Faster, everyone wants to go faster, have a faster computer, a faster disk drive or a faster application. Once a VERY expensive option, the SSD (Solid State Drive) drive has become mostly affordable now they are being made in large volumes. You can get them in all kinds of packaging so you can put the drive into a PCI-E slot or replace an existing hard drive. The most common use for photographer is either as a extra volume or a replacement system volume.
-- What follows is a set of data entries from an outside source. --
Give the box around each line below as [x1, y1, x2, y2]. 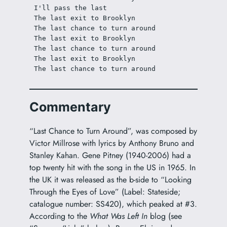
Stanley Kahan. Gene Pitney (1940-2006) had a [29, 149, 191, 161]
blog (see [147, 210, 182, 222]
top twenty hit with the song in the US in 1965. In [29, 161, 196, 173]
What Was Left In [89, 210, 147, 222]
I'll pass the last [33, 4, 107, 12]
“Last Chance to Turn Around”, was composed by [29, 125, 197, 137]
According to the [29, 210, 90, 222]
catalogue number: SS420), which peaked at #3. [29, 198, 197, 210]
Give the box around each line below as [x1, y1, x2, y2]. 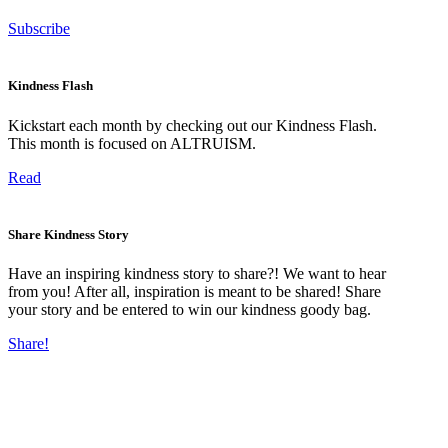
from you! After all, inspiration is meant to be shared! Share [8, 283, 381, 300]
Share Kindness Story [8, 226, 129, 242]
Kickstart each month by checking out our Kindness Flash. [8, 116, 377, 134]
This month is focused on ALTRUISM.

Before we look at the speed of a the SSD, we need to understand how they work and what makes them differently than a traditional hard drive with a rotating plater. The traditional hard drive for years has been made with a motor of some kind spinning a metal or glass platter(s) in a rigid cast metal chassis. They were heavy, took a fair around of electricity to move the platters and it took time to move the heads across the platters. Over the years, the motors were improved, the platters were made lighter and higher capacity and throughput was improved with the new interfaces like eSATA (enhanced  Serial Advanced Technology Attachment) and SAS (Serial Attached SCSI). But even with all the improvements such as 15K RPM drives, glass platters, low power electronics and very sophisticated storage algorithms, they were still a very slow device  when compared to the lighting fast access times of a memory chip.

But memory chips had some issues like they lost their contents when the power was removed and they were expensive in the number needed for any decent capacity. Time passed and now we have FLASH based chips that keep their contents even with power removed, we can write thousands of times to the same locations without the memory location burning out and they are cheap enough we can build an array of chips to supply a reasonable amount of capacity on par with the traditional hard drive.

This brings us pretty much up to date where we can buy a 240 gigabyte SSD drive in an external case with Firewire, eSATA and USB interfaces for about 500 USD. You can buy a bare 500 gigabyte SSD drive with an eSATA interface that drops in as a replacement hard drive for about 750 USD. But why you ask? why spend four times what it costs for a 1 terabyte hard disk drive? In short, SPEED.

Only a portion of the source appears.